New Delhi: With one universal password, the hacker keyed into a surveillance nightmare of the country, which turned hospital CCTV pictures into illegal pornography. The breach began in January 2024 at Payal Maternity Hospital in Rajkot, Gujarat, when hackers exploited brute-force tools to gain access to live gynaecological examination footage. They retrieved more than 50,000 clips during a period of over nine months on at least 80 hacked CCTV dashboards in 20 states, with Pune, Mumbai, Ahmedabad, Delhi and Surat being some of them. The patients, students, workers, and residents of hospitals, schools, factories, cinemas, and personal houses were all victims.
Parit Dhameliya, a BCom graduate, and an accomplice in the hacking, Rohit Sisodiya, were arrested by the investigators in February 2025. The two individuals executed three auto scripts to rotate through typical credentials, and they used the factory setting on systems of Hikvision and Dahua. Footage was leaked on YouTube platforms such as ‘Megha MBBS’ and sold on Telegram between Rs 700 and Rs 4,000 per video, staying online until June 2025.

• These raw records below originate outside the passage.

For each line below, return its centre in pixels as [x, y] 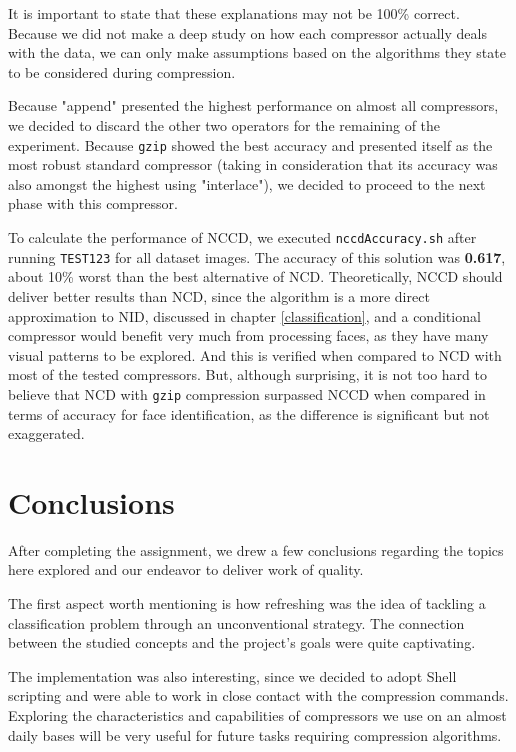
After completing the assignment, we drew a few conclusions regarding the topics [256, 549]
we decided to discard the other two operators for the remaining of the [224, 124]
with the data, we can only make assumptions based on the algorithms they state [257, 52]
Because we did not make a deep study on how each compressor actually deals [247, 32]
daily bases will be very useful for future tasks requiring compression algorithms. [255, 734]
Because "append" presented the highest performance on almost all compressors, [253, 105]
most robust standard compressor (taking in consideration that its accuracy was [253, 164]
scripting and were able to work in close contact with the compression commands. [258, 695]

Key findings from cybercrime probe:
- 80 brute force and credential stuffing dashboards were hacked.
- 50,000+ clips stolen from Jan–Dec 2024.
- The number of states impacted was 20, both clinic and corporate lobby.
- NordPass 2024 statistics: ‘admin123’ is one of the most frequently used passwords across the world, and it can be decrypted in less than 1 second.
How to secure CCTV systems:
- Auto-complete change passwords; enforced 16+ character passwords (e.g., Gujrat2025!Secure)
- Ensure 2FA and automatic updates of the firmware.
- Separate privately owned VLAN cameras.
- Use password managers (NordPass, Bitwarden) with unique and complex passwords.
Cyber authorities caution that IoT devices are not hardened and are thus an easy target for attackers. It was not high-end hacking but rather laziness, as opportunity dictates, said an Ahmedabad cybercrime officer. Institutions and hospitals have been made to audit CCTV logins in 30 days.